# Intro to Neural Networks Assignment

## Define the Following:
You can add image, diagrams, whatever you need to ensure that you understand the concepts below.

### Input Layer:
> This is the first layer of a "Neural Network." It's composed of a range of numbers or "neurons"/"nodes" (imputs - from 1 to n), where each number is that neuron's value or "Activation".
### Hidden Layer:
> Determines how Neural Network's process will be handled to produce "output layer." Number of layers and number of neurons/nodes in each layer varies.
### Output Layer:
> Last layer in the "Neural Network." Just like the imput layer, this has a range of neurons/nodes (0 to n) that returns resulting values from neural network (ie., prediction(s)/classifications).
### Neuron:
> Units that compose each layer. Neurons in layers past input layer are determined by the sum of the weighted activations from neurons connnected to it. This weighted sum is usually passed through a function that would restrict the resulting value into a desired value range (ie., maybe  using sigmoid function that squishes values to range of 0 and 1)
### Weight:
> One of the two parameters included in the connection of one neuron and the neuron in next layer. Weights are numbers that multiplied to the activation value of the neuron assigned . Initially, weights are assigned arbitrarilly but then adjusted usually through "back propagation" method after error is calculated at the end of each round/"Epoc".
### Activation Function: 
> Activations in one layer determine the activations in the next layer. A measure of how positive the relevant weighted sum is (activation = function * (w1.a1 + w2.a2 +...+wn.an)
### Node Map:
### Perceptron:
> Simplest kind of neural network. A single neuron/node that can take any number of inputs and return a single output.
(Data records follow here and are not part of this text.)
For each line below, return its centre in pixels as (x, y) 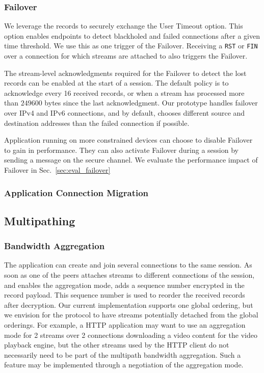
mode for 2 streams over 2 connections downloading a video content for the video (131, 335)
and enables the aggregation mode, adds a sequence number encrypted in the (124, 285)
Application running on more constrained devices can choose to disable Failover (128, 140)
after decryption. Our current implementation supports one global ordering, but (129, 304)
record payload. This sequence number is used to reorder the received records (125, 295)
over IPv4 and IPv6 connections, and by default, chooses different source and (125, 113)
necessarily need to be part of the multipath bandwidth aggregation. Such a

It takes the weighted sum of all inputs and passes it through the activation function before returning an output.
### Bias:
> Number (either positive or negative) added to the total weighted activation sum before passing through squisification function. The "bias" tells you how high or low the weighted sum needs to be before it starts to give meaningfully active. This is done for each of the neurons.


## Inputs -> Outputs

### Explain the flow of information through a neural network from inputs to outputs. Be sure to include: inputs, weights, bias, and activation functions. How does it all flow from beginning to end?

#### Your Answer Here

## Write your own perceptron code that can correctly classify a NAND gate. 

| x1 | x2 | y |
|----|----|---|
| 0  | 0  | 1 |
| 1  | 0  | 1 |
| 0  | 1  | 1 |
| 1  | 1  | 0 |

In [1]:
##### Your Code Here #####
import numpy as np
#np.random.seed(1)

inputs = np.array([[0, 0, 1],
                   [1, 0, 1],
                   [0, 1, 1],
                   [1, 1, 0]])

correct_outputs = ([[1],
                   [1],
                   [1],
                   [0]])

Sigmoid activation function:

In [2]:
def sigmoid(x):
    return 1 / (1 + np.exp(-x))

def sigmoid_derivative(x):
    return sigmoid(x) * (1 - sigmoid(x))

Weights for 3 inputs:

In [3]:
# weights with values between -1 and 1
weights = 2 * np.random.random((3,1)) - 1
weights

array([[ 0.31602553],
       [-0.03893788],
       [-0.31142186]])

Calculated weighted sum:

ALL STEPS ABOVE PUT TOGETHER:

In [4]:
for iteration in range(1000):
    weighted_sum = np.dot(inputs, weights)
    
    activated_output = sigmoid(weighted_sum)
    
    error = correct_outputs - activated_output
    
    adjustments = error * sigmoid_derivative(activated_output)
    
    weights += np.dot(inputs.T, adjustments)
    
print(f'Optimized Weights After Training: \n{weights}')
print(f'Output After Training: \n{activated_output}')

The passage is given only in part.